鳳洐隱晦地看了陸橋二人一眼,繼續說道,“裏面有不少部落,那些部落的首領基本是獸王或者接近獸王的級別,我們低調為好。”

鳳洐擠眉弄眼的,陸橋看出了對方的暗示,心裏覺得好笑,看來這兩人確實很怕翡翡,擔心翡翡脾氣不好,在猛獸嶺與其他獸人起沖突,不過陸橋並不擔心。

陸橋點了點頭,“我們會小心行事的。”

“別怕。”詹檀湊到陸橋耳邊小聲說道,“他們都打不過我。”

“我不怕,我們翡翡好厲害。”

詹檀很滿意,從陸橋身上滑了下來,四人並排前行。

“橋,你來猛獸嶺有什麽想買的麽?”鳳洐問道,“你有什麽想要的,隨時跟我說。”

但還未等陸橋開口,詹檀冷聲道,“不需要。”

鳳洐一驚,羽毛差點兒炸開,他忘記這位祖宗對陸橋變態的占有欲了。

陸橋笑著打圓場,“風羽族收留我,為我療傷,你不欠我什麽了,別放在心上。”

翡翡來找他的時候,帶了他之前的背包,就是在松屋部落遺失的那個。而且不知道是怎麽做到的,背包變得十分牢固,還多了一個由漂亮的皮草和羽毛做成的流光溢彩的掛件,看起來就像後世的時尚單品。

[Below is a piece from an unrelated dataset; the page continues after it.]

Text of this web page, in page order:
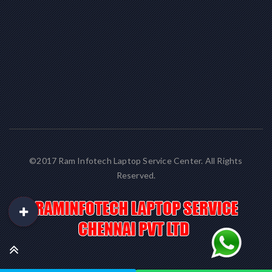
©2017 Ram Infotech Laptop Service Center. All Rights
Reserved.
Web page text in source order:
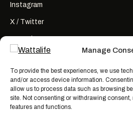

現在背包裏面除了自己之前常用的物品,又多了不少寶石,陸橋並不缺錢。

“我不是那個意思。”鳳洐擺了擺手,對於合得來的朋友,他一向大方,“你過來,我便要盡地主之誼,別跟我客氣。”

陸橋沒再說什麽,他想到自己背包上的掛件,那根金燦燦的羽毛還是鳳羽族的珍藏,連鳳洐都沒見過的,不知道怎麽到了翡翡手裏,他們確實也沒客氣。這麽一想,陸橋甚至還有點兒心虛。

傍晚時分,四人到達了猛獸嶺。

雖然稱為“嶺”,但獸人們口口相傳的猛獸嶺往往指的是他們面前的這座坐落於平原之上的城,四周是連綿起伏的山巒,無數部落分散在四周。

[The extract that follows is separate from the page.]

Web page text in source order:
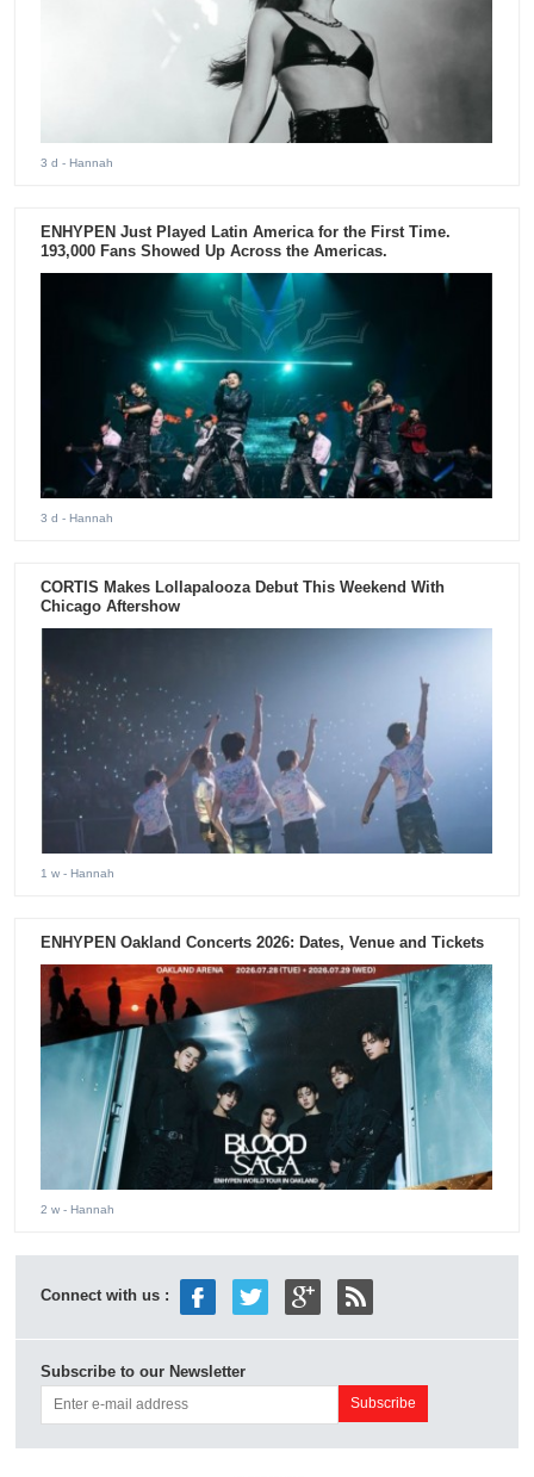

周圍部落的獸人,以及從更遠部落來的獸人,都可以在這座城裏進行交流。

正對入口,一直向裏面走,可以看到一座高大的建築,聽鳳洐介紹,那裏就是獸王們聚會議事的地方。

海月也是獸王之一,聽到這裏冷冷一笑,“說是議事,不過就是互相攀比罷了。”

在這個弱肉強食的世界中,獸人們愛好爭鬥,不會去討論和真正解決問題。他們的議事往往就是比誰的土地面積更大,財富更多,而不是如何改善生存的環境,如何在惡劣條件下讓更多的獸人活下來。

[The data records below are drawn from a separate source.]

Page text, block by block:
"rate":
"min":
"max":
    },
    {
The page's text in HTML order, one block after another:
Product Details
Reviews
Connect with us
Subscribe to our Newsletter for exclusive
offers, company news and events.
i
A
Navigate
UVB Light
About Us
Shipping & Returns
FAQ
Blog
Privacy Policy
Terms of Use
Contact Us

之前淵海出現海怪,這些部落選擇成為旁觀者,沒人伸出援手,甚至落井下石,因此海月對現在的制度極為不滿。

鳳洐拍了拍海月的肩膀以表安慰,“獸人們總會意識到應該去追求什麽樣的生活,這一切終究會改變的。”

聞言,陸橋松了一口氣。

在與翡翡聊天時,陸橋就得知鳳洐和海月是這個世界的主角,也聽對方提到了“臨時任務”,他還在擔心,作為外來者的自己影響了劇情無法修覆,現在看來,主角的本性就決定了劇情的走向,也許過不了多久,就會改變這個世界,一切都會越來越好。

托海月的關系,他們順利入住了鐵石部落。

部落的首領是一只巨犰狳,陸橋遠遠看了一眼,對方的外殼閃爍著一種奇異的光澤,看起來就堅硬無比。這個部落位於猛獸嶺的一角,又盛產“隕鐵”,叫做鐵石部落,十分貼切。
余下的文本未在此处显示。